Akiyama H, Toyoda H, Yamanashi S, Sagehashi Y, Toida T, Imanari T
Faculty of Pharmaceutical Sciences, Chiba University, Japan.
Biomed Chromatogr. 1991 Sep;5(5):189-92. doi: 10.1002/bmc.1130050502.

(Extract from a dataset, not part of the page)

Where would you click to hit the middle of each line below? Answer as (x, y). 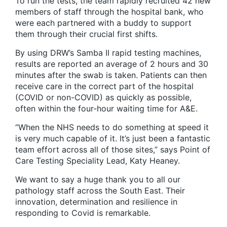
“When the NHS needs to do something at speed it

A high performance liquid chromatographic (HPLC) system is described for determination of the unsaturated disaccharide (delta Di-HA) derived from hyaluronic acid (HA) in human urine by digestion with hyaluronidase SD. The effects of eluents on the separation of delta Di-HA and delta Di-0S, which is derived from the reaction of chondroitin with the enzyme, have been studied. The established chromatographic conditions were as follows--column: a stainless steel tube (4 mm i.d. x 250 mm) packed with TSKgel NH2-60; eluent: a mixture of acetonitrile and 0.1 M Tris-HCl buffer containing 0.1 M boric acid and 10 mM sodium sulphate, pH 7.0 (64:36, v/v). The strong fluorescence of unsaturated disaccharide after the reaction with 2-cyanoacetamide in alkaline medium was used for post-column detection. The calibration curve for delta Di-HA was linear in the range 5 pmol-5nmol with a practical detection limit of 2 pmol. The assay coefficients of variation (n = 5) at 200 pmol for delta Di-HA and delta Di-0S were 1.7 and 1.5%, respectively. This HPLC system has been applied to the determination of HA in human urine.
描述了一种高效液相色谱(HPLC)系统,用于通过用透明质酸酶SD消化来测定人尿中源自透明质酸(HA)的不饱和二糖(δDi-HA)。研究了洗脱液对δDi-HA和δDi-0S分离的影响,δDi-0S源自软骨素与该酶的反应。建立的色谱条件如下——色谱柱:填充有TSKgel NH2-60的不锈钢管(内径4 mm×250 mm);洗脱液:乙腈与含0.1 M硼酸和10 mM硫酸钠的0.1 M Tris-HCl缓冲液的混合物,pH 7.0(64:36,v/v)。在碱性介质中与2-氰基乙酰胺反应后不饱和二糖的强荧光用于柱后检测。δDi-HA的校准曲线在5 pmol - 5 nmol范围内呈线性,实际检测限为2 pmol。δDi-HA和δDi-0S在200 pmol时的测定变异系数(n = 5)分别为1.7%和1.5%。该HPLC系统已应用于人尿中HA的测定。